What is needed: Below are records; the lines starting at the one with "covered by insurance and are" and ending at the one with "All Photos All Albums My Photos My Albums" must be reproduced exactly, both included. Pictures must not appear.

Given records:
******************************
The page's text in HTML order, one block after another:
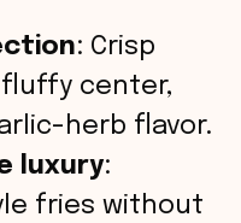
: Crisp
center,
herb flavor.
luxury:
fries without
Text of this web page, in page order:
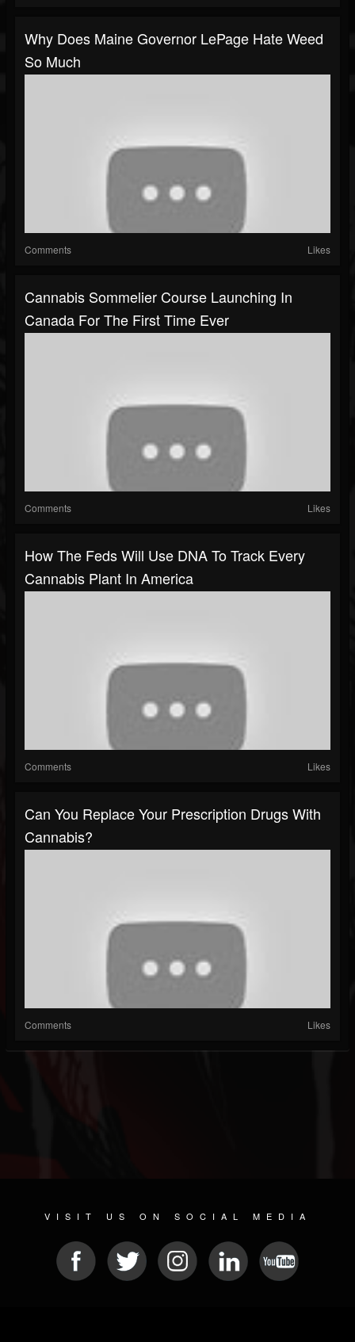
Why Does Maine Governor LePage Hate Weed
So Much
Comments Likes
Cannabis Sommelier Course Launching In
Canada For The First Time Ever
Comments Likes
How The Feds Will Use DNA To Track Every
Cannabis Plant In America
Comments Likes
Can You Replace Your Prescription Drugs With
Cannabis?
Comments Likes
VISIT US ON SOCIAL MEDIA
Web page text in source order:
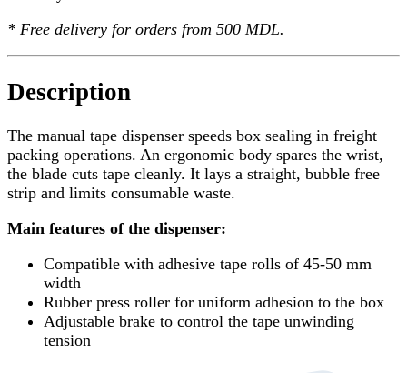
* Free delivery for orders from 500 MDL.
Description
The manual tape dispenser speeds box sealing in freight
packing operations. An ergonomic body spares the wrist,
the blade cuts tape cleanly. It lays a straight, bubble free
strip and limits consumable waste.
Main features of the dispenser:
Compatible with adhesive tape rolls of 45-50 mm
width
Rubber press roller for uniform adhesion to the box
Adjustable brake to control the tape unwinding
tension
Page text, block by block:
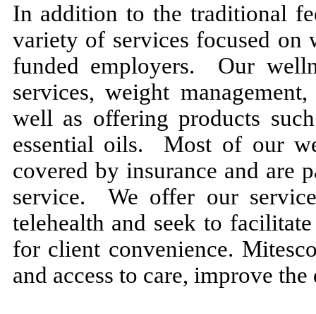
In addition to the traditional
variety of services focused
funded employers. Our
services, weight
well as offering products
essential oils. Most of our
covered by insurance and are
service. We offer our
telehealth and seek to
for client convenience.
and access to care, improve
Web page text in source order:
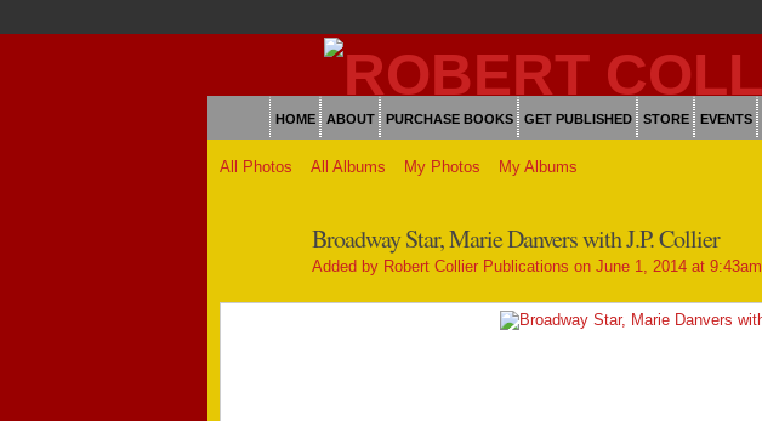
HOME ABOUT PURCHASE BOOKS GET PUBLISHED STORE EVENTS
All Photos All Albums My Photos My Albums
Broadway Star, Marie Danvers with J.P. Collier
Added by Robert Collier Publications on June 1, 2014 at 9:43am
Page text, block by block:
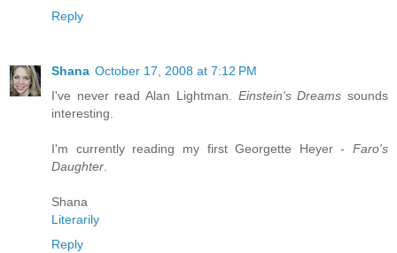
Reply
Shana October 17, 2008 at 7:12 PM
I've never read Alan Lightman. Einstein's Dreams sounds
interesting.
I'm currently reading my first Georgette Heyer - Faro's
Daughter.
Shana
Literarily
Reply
******************************
Written answer:
covered by insurance and are
service. We offer our
telehealth and seek to
for client convenience.
and access to care, improve
Web page text in source order:
HOME ABOUT PURCHASE BOOKS GET PUBLISHED STORE EVENTS
All Photos All Albums My Photos My Albums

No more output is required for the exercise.